To find heads specialized in a target concept (e.g., colors, countries, toxic language), we:

Restrict the dictionary to tokens related to the target concept
Apply SOMP to reconstruct head activations using only these concept-specific directions
Rank heads by the fraction of variance explained by the reconstruction

This provides a principled, data-driven method for identifying which heads are most responsible for generating specific semantic content.

Language Tasks

Question Answering on TriviaQA

We evaluate Mistral-7B on TriviaQA, targeting questions whose answers are country names. Intervening on just 8 heads (0.8% of the total) causes targeted performance degradation on country-related questions, while minimally affecting other questions.

F1 score on TriviaQA after inverting selected heads. Blue: country-related questions. Orange: other questions. Our method (solid) achieves targeted degradation, while random baselines (shaded) and logit lens (dashed) show no specificity.

Toxicity Mitigation

In a more realistic scenario without complete keyword lists, we identify “toxic heads” using only a partial vocabulary extracted from model responses. Inverting 32 heads reduces toxic content by 34% on RealToxicityPrompts and 51% on TET (measured by a RoBERTa-based toxicity classifier), while random interventions leave toxicity unchanged or increased.

Vision-Language Tasks

Image Classification

We test LLaVA-NeXT-7B across diverse classification datasets (MNIST, SVHN, EuroSAT, RESISC45, DTD, GTSRB). Inverting 32 heads selected by our method causes substantial accuracy drops, while random interventions at equivalent layers have minimal effect.

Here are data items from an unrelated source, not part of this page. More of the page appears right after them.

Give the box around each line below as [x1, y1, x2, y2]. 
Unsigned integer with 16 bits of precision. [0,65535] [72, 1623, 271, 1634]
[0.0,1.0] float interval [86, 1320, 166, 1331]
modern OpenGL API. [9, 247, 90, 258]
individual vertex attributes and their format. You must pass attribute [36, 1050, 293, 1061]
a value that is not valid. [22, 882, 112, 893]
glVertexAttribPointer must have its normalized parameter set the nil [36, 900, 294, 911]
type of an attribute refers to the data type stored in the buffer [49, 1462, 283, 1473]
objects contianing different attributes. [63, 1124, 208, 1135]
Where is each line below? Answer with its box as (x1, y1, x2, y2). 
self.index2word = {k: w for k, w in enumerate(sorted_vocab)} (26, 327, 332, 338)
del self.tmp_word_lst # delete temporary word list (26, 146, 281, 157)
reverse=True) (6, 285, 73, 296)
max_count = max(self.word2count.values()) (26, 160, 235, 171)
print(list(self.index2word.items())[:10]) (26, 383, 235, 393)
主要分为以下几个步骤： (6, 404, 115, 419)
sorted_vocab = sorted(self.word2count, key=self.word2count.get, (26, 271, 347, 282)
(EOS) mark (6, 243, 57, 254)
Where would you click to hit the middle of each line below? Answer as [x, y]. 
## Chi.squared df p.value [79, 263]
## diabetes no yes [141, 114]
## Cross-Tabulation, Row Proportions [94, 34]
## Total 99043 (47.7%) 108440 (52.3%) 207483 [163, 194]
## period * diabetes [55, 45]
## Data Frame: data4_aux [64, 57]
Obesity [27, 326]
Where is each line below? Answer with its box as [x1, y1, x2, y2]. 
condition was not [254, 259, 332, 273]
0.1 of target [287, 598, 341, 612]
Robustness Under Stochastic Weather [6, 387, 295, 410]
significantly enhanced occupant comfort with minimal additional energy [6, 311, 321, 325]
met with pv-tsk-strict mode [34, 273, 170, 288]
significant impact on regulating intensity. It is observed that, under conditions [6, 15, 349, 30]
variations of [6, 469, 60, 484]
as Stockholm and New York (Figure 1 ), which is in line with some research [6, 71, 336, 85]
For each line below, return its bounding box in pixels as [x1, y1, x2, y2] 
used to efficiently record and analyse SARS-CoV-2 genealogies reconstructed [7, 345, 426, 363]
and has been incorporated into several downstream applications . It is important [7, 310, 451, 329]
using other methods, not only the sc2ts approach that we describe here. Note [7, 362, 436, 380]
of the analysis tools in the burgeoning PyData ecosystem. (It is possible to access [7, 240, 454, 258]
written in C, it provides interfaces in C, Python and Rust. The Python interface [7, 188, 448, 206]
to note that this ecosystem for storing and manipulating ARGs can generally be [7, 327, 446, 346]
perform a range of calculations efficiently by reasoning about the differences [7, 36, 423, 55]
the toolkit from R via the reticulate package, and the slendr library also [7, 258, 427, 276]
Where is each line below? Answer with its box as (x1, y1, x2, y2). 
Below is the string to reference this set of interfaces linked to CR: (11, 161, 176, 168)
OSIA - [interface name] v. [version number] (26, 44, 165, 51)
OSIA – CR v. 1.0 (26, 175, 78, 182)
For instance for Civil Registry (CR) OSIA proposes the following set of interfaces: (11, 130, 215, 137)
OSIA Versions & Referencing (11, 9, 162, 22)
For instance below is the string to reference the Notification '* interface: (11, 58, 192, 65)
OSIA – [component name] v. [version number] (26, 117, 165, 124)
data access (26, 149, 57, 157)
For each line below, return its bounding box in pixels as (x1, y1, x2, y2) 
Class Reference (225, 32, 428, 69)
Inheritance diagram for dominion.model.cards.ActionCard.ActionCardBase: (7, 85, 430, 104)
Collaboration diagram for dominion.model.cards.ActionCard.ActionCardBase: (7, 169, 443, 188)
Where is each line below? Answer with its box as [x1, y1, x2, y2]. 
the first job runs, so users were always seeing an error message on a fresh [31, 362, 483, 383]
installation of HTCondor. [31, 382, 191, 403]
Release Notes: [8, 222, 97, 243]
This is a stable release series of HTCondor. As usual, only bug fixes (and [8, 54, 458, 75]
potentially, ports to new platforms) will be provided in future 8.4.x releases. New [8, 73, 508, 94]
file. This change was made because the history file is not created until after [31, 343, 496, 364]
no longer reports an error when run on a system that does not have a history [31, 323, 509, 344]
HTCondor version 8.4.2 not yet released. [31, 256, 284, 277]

Normalized classification accuracy after head inversion. Targeted heads (blue) cause significant degradation; random heads (yellow/orange) have minimal impact.

Moreover, head selections exhibit semantic structure: datasets with related content (MNIST/SVHN for digits, EuroSAT/RESISC45 for remote sensing) share more specialized heads, and cross-dataset interventions reveal this structure.

Image Captioning

On Flickr30k, we demonstrate bidirectional control over semantic attributes:

Inhibitory intervention (\(\alpha = -1\)): Almost completely removes color or sentiment words from captions while maintaining overall caption quality (CIDEr score).
Enhancing intervention (\(\alpha = 5\)): More than doubles the frequency of color or sentiment words with only marginal quality degradation.

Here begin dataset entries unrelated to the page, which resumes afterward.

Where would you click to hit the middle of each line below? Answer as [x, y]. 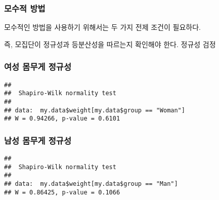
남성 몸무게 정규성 [38, 140]
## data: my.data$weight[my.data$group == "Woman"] [95, 110]
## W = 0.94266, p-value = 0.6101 [62, 119]
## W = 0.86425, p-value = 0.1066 [62, 192]
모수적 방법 [25, 8]
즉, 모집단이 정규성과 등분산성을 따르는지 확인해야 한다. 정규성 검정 [110, 44]
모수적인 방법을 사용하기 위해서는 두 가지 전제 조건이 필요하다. [102, 27]
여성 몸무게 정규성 [38, 67]
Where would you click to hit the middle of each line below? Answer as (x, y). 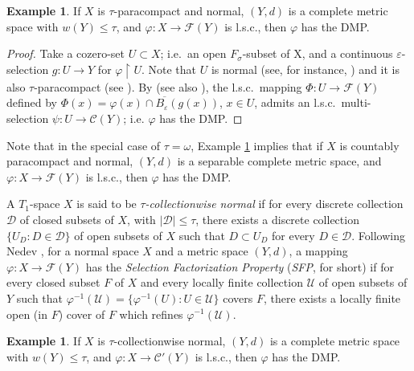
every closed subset (53, 282)
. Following (379, 235)
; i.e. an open (193, 53)
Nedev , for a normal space (73, 251)
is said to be (107, 204)
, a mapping (318, 251)
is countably (369, 145)
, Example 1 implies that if (257, 145)
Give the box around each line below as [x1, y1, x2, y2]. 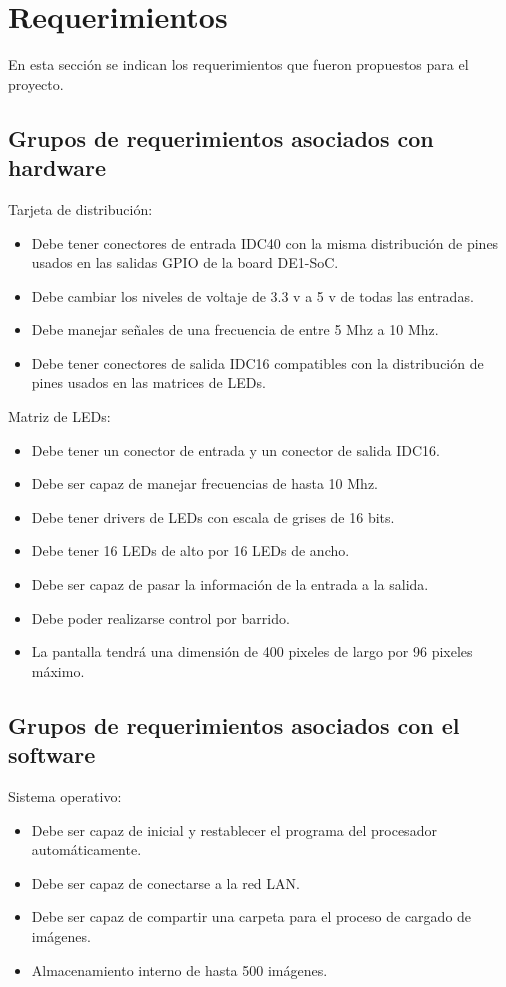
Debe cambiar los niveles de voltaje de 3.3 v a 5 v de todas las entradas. [31, 285, 474, 306]
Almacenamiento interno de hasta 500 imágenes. [31, 959, 328, 980]
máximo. [31, 660, 85, 681]
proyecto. [8, 73, 64, 94]
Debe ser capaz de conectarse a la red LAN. [31, 872, 300, 893]
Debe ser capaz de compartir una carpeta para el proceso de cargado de [31, 906, 472, 927]
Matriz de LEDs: [8, 406, 111, 427]
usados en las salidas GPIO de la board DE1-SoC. [31, 252, 339, 273]

Captioning results on Flickr30k. Left: Inhibitory intervention removes color words. Right: Enhancing intervention promotes color words. Both preserve caption quality (CIDEr).

Key Findings

Head specialization is pervasive: Across language and vision-language models, individual attention heads consistently specialize in narrow semantic domains.
Specialization enables control: Intervening on a tiny fraction of heads (≈1%) produces targeted, interpretable changes in model behavior.
Semantic structure emerges naturally: Head selections reflect semantic relationships between tasks and concepts.
The method is practical: No training required, works with partial concept vocabularies, and scales to large multimodal models.

Citation

@inproceedings{headpursuit,
  title     = {Head Pursuit: Probing Attention Specialization in Multimodal Transformers},
  author    = {Basile, Lorenzo and Maiorca, Valentino and Doimo, Diego and
               Locatello, Francesco and Cazzaniga, Alberto},
  booktitle = {The Thirty-ninth Annual Conference on Neural Information Processing Systems},
  year      = {2025}
}

Authors

Lorenzo Basile¹ · Valentino Maiorca²’³ · Diego Doimo¹ · Francesco Locatello³ · Alberto Cazzaniga¹

¹Area Science Park, Italy · ²Sapienza University of Rome, Italy · ³Institute of Science and Technology Austria

⚠️ Broader Impact: While this work contributes to model interpretability and control, targeted manipulation of model behavior raises ethical considerations. We encourage careful evaluation of applications, especially in sensitive domains.